As outlined in greater detail above (see introduction and Fig. 1), ie1 and ie3 form a transcription unit controlled by an upstream MIE promoter-enhancer, here referred to as the P1/3-E. Accordingly, differential expression of IE1 and IE3 mRNA during latency implies a regulation operating after transcription initiation, that is, either by selective usage of a polyadenylation signal in exon 4 of ie1 or by selective splicing of a proposed 5.1-kb IE1/3 (exons 1 to 5) precursor RNA (24, 44) or by rapid degradation of spliced IE3 transcripts. Since IE1 transcripts are generated during latency, albeit with low frequency, P1/3-E must be sporadically active. It appeared to us reasonable to propose that sporadic activity results from transcription factor binding to the enhancer reflecting the “noise” of background signaling in a latently infected cell, for instance, by cytokines such as TNF-α (54). Since, in mCMV, the same enhancer is part of the regulatory element E-P2 that controls the expression of gene ie2 (45), sporadic activity of the enhancer should lead to coordinated transcription from its two flanking genes ie1/3 and ie2.
This was a testable prediction, but the result was not what we had expected. While the proposed transcription from ie2 was indeed found, and while this transcription indeed also displayed a focal and random on-or-off pattern, it was less frequent and it did not coincide with transcription from ie1. Instead, most transcriptional foci showed the alternative patterns “on-off” or “off-on”. This observation even might have raised the speculation that expression from both flanks of the enhancer is mutually exclusive. However, the in-depth statistical analysis gave evidence for the existence of true “on-on” events in accordance with a random coincidence predicted for an independent expression of the two genes. We therefore conclude that genes ie1 and ie2 are expressed neither in conjunction nor in a mutually exclusive manner but are expressed independently during mCMV latency in the lungs.
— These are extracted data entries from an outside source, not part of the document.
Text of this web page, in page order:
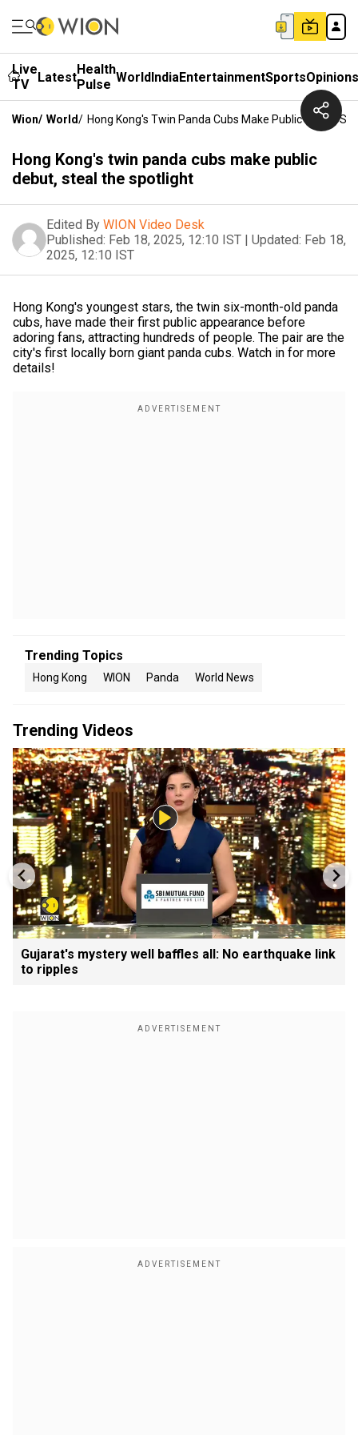
Live
TV
LatestHealth
Pulse WorldIndiaEntertainmentSportsOpinions
Wion/ World/ Hong Kong's Twin Panda Cubs Make Public Debut,
Hong Kong's twin panda cubs make public
debut, steal the spotlight
Edited By WION Video Desk
Published: Feb 18, 2025, 12:10 IST | Updated: Feb 18,
2025, 12:10 IST
Hong Kong's youngest stars, the twin six-month-old panda
cubs, have made their first public appearance before
adoring fans, attracting hundreds of people. The pair are the
city's first locally born giant panda cubs. Watch in for more
details!
Trending Topics
Hong Kong WION Panda World News
Trending Videos
Gujarat's mystery well baffles all: No earthquake link
to ripples
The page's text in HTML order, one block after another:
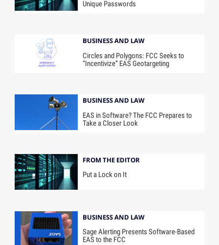
Unique Passwords
BUSINESS AND LAW
Circles and Polygons: FCC Seeks to
“Incentivize” EAS Geotargeting
BUSINESS AND LAW
EAS in Software? The FCC Prepares to
Take a Closer Look
FROM THE EDITOR
Put a Lock on It
BUSINESS AND LAW
Sage Alerting Presents Software-Based
EAS to the FCC
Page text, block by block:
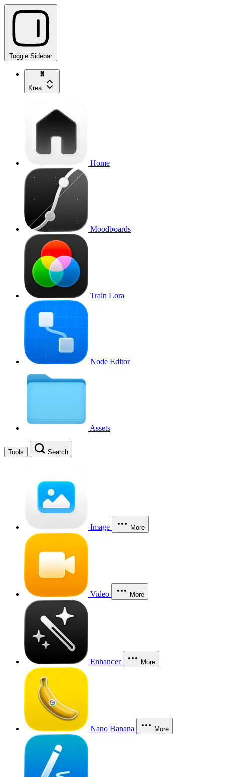
Toggle Sidebar
Krea
Home
Moodboards
Train Lora
Node Editor
Assets
Tools Search
Image More
Video More
Enhancer More
Nano Banana More
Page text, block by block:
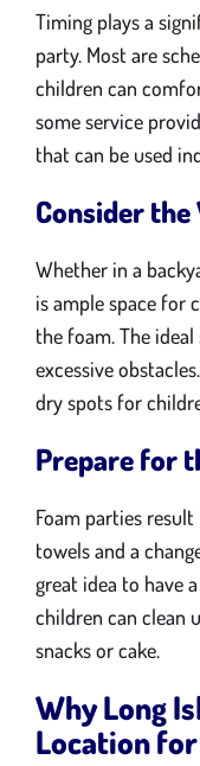
Timing plays a
party. Most are
children can
some service
that can be used
Consider the
Whether in a
is ample space for
the foam. The
excessive
dry spots for
Prepare for
Foam parties
towels and a
great idea to have
children can clean
snacks or cake.
Why Long
Location
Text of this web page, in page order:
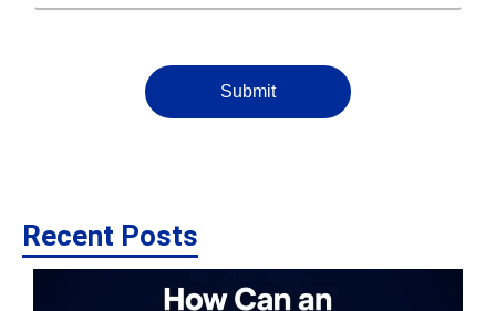
Submit
Recent Posts
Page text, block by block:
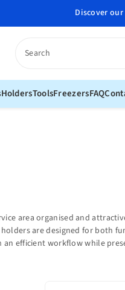
Search
HoldersToolsFreezersFAQ
area organised and
are designed for both
an efficient workflow while
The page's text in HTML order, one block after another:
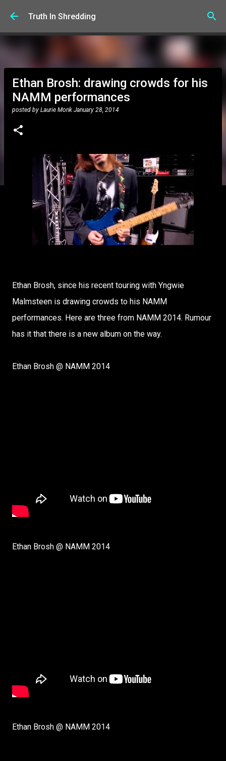
Skip to main content
Truth In Shredding
Ethan Brosh: drawing crowds for his
NAMM performances
posted by Laurie Monk January 28, 2014
Ethan Brosh, since his recent touring with Yngwie
Malmsteen is drawing crowds to his NAMM
performances. Here are three from NAMM 2014. Rumour
has it that there is a new album on the way.
Ethan Brosh @ NAMM 2014
Ethan Brosh @ NAMM 2014
Ethan Brosh @ NAMM 2014
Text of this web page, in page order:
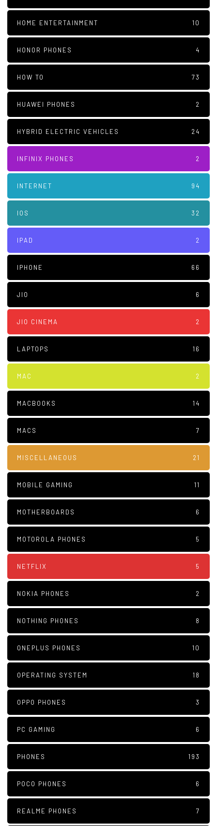
HOME ENTERTAINMENT 10
HONOR PHONES 4
HOW TO 73
HUAWEI PHONES 2
HYBRID ELECTRIC VEHICLES 24
INFINIX PHONES 2
INTERNET 94
IOS 32
IPAD 2
IPHONE 66
JIO 6
JIO CINEMA 2
LAPTOPS 16
MAC 2
MACBOOKS 14
MACS 7
MISCELLANEOUS 21
MOBILE GAMING 11
MOTHERBOARDS 6
MOTOROLA PHONES 5
NETFLIX 5
NOKIA PHONES 2
NOTHING PHONES 8
ONEPLUS PHONES 10
OPERATING SYSTEM 18
OPPO PHONES 3
PC GAMING 6
PHONES 193
POCO PHONES 6
REALME PHONES 7
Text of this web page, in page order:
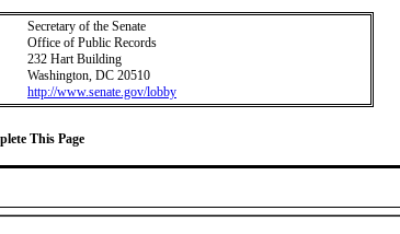
Secretary of the Senate
Office of Public Records
232 Hart Building
Washington, DC 20510
http://www.senate.gov/lobby
This Page
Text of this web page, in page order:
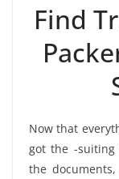
Find
Now that
got the -suiting
the
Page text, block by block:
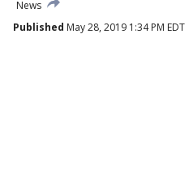
News
Published May 28, 2019 1:34 PM EDT
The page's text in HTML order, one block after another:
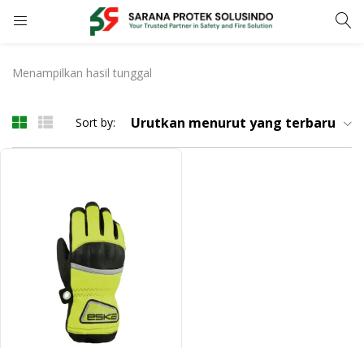
LOGIN REGISTER
Enter your username and password to login.
Remember me
Menampilkan hasil tunggal
Sort by: Urutkan menurut yang terbaru
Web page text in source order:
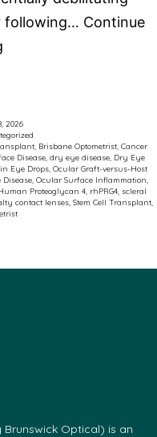
following… Continue
Patients
with
Ocular
Graft-
versus-
2026
, Brisbane Optometrist, Cancer
Disease, dry eye disease, Dry Eye
Eye Drops, Ocular Graft-versus-Host
, Ocular Surface Inflammation,
Proteoglycan 4, rhPRG4, scleral
contact lenses, Stem Cell Transplant,
Optical) is an
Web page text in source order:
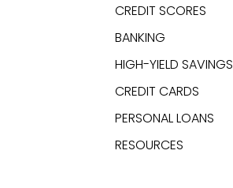
CREDIT SCORES
BANKING
HIGH-YIELD SAVINGS
CREDIT CARDS
PERSONAL LOANS
RESOURCES
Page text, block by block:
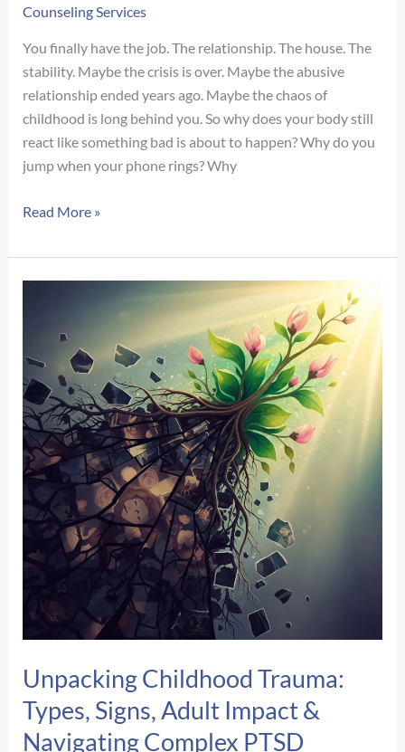
Counseling Services
You finally have the job. The relationship. The house. The
stability. Maybe the crisis is over. Maybe the abusive
relationship ended years ago. Maybe the chaos of
childhood is long behind you. So why does your body still
react like something bad is about to happen? Why do you
jump when your phone rings? Why
Why
I
Still
In
Danger
When
I’m
Safe?
Read More »
Unpacking Childhood Trauma:
Types, Signs, Adult Impact &
Navigating Complex PTSD
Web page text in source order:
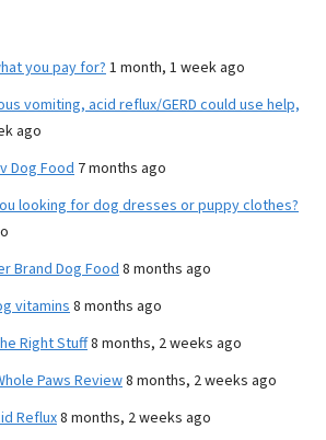
you pay for? 1 month, 1 week ago
vomiting, acid reflux/GERD could use help,
ago
Dog Food 7 months ago
looking for dog dresses or puppy clothes?
Brand Dog Food 8 months ago
vitamins8 months ago
Right Stuff8 months, 2 weeks ago
Paws Review8 months, 2 weeks ago
Reflux8 months, 2 weeks ago
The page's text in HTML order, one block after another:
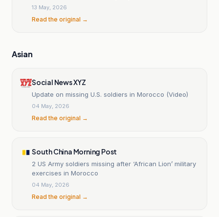
13 May, 2026
Read the original →
Asian
Social News XYZ
Update on missing U.S. soldiers in Morocco (Video)
04 May, 2026
Read the original →
South China Morning Post
2 US Army soldiers missing after ‘African Lion’ military
exercises in Morocco
04 May, 2026
Read the original →

We have previously defined a transcriptional focus operationally as a transcriptional event that is detectable with an RT-PCR that has the sensitivity to detect ca. 10 transcripts (32, 33). It was open to discussion whether such a focus physically represents a single cell or a group of cells. Since a single cell can produce many more transcripts than just 10, it is in principle possible that a transcriptional focus indeed represents a single latently infected cell in a state of temporary “latency-associated” transcriptional activity. Although we admit that there is no final proof for the single-cell conjecture, we believe that this interpretation is most likely on the basis of the new data presented here. Let us consider the following argument that is fairly related to the problem of tissue pieces versus individual foci discussed above. If a focus would represent a group of cells, these cells must express either ie1 or ie2 in a synchronized fashion, because otherwise we would always have observed “on-on” patterns, even though the individual cells in such a proposed cohort displayed the patterns “on-off” and “off-on.” Along the same line of argument, the observed transcriptions may even result from single viral genomes, because unsynchronized transcription from several genomes within a single latently infected cell would likewise have resulted in an “on-on” pattern. In fact, the experimentally observed asymmetric patterns can be explained only by singular molecular events or by synchronism of groups of molecular events. We intuitively would favor the first interpretation, but we do not exclude the possibility that a local signaling milieu, for instance, one defined by cytokines, might synchronize transcription from several genomes present in one cell or even in groups of cells.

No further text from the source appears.